O’Donovan, Oliver and Joan Lockward O’Donovan, Editors. From Irenaeus to Grotius: A Sourcebook in Christian Political Thought. (Grand Rapids: William B. Eerdmans, 1999)
“Rights sanctioned by men for their own advantage were very various, and changed with the social expectations and the times…Though man is an animal, he is an extraordinary one. And among the distinctive features of human behavior …is a desire for society.” Fundamental to the ordering of a peacable and just society is the nature of humanity to organize by their human rational capacities. This separates them from other animals because to use one’s human intelligence and acting upon a series of well-formed judgments is appropriate to human nature.
This discussion of human nature presupposes what Hugo Grotius calls “Right”. It is the concept that in creating human kind and endowing them with his image, that this bears certain implications for how man lives together and how God is concerned with human affairs. One of Grotius’ famously misinterpreted lines “even if we were to accept the infamous premise that God did not exist” is in the context of the discussion of Right, which Grotius argues would still be legitimate to human nature without God. However, he claims it bears even more gravity because of God. This Right bears the natural law that man must obey God without qualification. We owe it as much to ourselves as to our Creator, owning possessing nothing apart from him.
Some would divide the complete conception of right into Natural Right and Civic Right. Some would even say there is a Right of Nations. Grotius argues, “If a citizen who breaches civil Right for his own immediate interest destroys the fabric which protects the enduring interests of himself and his posterity, so a people that violates natural rights and the rights of nations, undermines the supports of its own future tranquility.”
In his discussion of what is Right, Grotius asks the followup question, what is Just? For Rightness and Justice are inextricably linked. “’Right’ in this context means simply, what is just – ‘just’ being understood in a negative rather than a positive sense, to mean ‘what is not unjust.’ ‘Unjust,’ in turn, means what is inconsistent with the nature of a society of rational beings.”

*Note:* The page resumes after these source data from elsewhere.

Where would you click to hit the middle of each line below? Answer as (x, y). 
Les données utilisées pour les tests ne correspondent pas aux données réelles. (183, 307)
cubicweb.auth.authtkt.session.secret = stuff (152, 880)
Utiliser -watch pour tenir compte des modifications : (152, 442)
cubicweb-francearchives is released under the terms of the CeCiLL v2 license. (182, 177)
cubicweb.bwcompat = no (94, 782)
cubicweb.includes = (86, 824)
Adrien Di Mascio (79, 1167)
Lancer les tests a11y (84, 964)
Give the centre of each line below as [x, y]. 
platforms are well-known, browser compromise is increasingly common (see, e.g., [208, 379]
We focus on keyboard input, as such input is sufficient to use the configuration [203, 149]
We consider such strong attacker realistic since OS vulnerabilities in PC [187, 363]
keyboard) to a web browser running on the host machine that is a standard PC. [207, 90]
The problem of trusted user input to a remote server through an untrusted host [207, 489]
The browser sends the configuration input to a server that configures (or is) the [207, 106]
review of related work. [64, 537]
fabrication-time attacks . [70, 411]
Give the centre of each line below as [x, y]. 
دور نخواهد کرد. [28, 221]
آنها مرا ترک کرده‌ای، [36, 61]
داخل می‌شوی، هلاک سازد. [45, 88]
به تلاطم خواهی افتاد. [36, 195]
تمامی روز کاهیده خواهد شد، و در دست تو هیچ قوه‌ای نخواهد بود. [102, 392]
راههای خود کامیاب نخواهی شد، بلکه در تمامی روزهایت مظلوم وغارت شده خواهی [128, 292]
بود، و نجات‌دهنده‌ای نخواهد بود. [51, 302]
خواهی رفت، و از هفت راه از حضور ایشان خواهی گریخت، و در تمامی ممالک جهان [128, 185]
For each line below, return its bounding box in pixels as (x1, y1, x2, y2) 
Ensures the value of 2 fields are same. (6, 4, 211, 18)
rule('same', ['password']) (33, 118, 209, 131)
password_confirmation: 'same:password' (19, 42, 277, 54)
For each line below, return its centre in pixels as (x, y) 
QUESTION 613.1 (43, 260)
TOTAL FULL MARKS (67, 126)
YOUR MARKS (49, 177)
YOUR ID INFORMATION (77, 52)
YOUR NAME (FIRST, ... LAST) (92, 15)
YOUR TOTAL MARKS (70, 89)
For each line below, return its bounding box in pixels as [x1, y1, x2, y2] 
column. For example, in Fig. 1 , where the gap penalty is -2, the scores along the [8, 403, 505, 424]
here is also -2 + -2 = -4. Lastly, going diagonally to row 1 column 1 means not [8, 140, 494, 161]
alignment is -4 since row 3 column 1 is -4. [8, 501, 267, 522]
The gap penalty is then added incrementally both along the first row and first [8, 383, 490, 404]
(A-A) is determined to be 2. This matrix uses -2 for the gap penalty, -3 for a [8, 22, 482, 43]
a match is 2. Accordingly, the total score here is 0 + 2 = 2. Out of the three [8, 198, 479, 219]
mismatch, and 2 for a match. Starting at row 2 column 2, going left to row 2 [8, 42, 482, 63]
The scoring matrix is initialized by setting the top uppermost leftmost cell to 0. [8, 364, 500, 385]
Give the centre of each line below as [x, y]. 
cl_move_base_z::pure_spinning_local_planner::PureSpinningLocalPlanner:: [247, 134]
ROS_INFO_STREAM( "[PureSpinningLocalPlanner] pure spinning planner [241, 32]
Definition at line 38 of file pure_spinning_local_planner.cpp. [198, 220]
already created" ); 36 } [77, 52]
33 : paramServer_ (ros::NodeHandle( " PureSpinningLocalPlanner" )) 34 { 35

Grotius, who refers often to historical and theological sources, quotes Aristotle on this issue of Right. Natural and Voluntary Rights, which roughly correspond to the Hebrew conception of natural right and positive right, are concerned with man “obliging us to do what is correct.” This involves virtues other than mere justice, because he uses the distinct phrase “what is correct” and not “what is just”.
On a very basic level, what is just and what is correct are close enough the same that we could use the terms interchangeably. However, sometimes other virtues supercede what is in fact just. In such cases, it may align more with the character of God to intervene in situations in ways other than the meting out of justice. One thinks of Christ’s atonement on the cross. Justice demands eternal damnation for all humanity. However, what is correct to the nature of God supercedes what God’s justice demands. That is, that some portion of humanity be reconciled to Christ. The question then, which most reformers dealt with, is how are God’s other attributes (mercy, justice, righteousness, sovereignty) fully satisfied in all cases?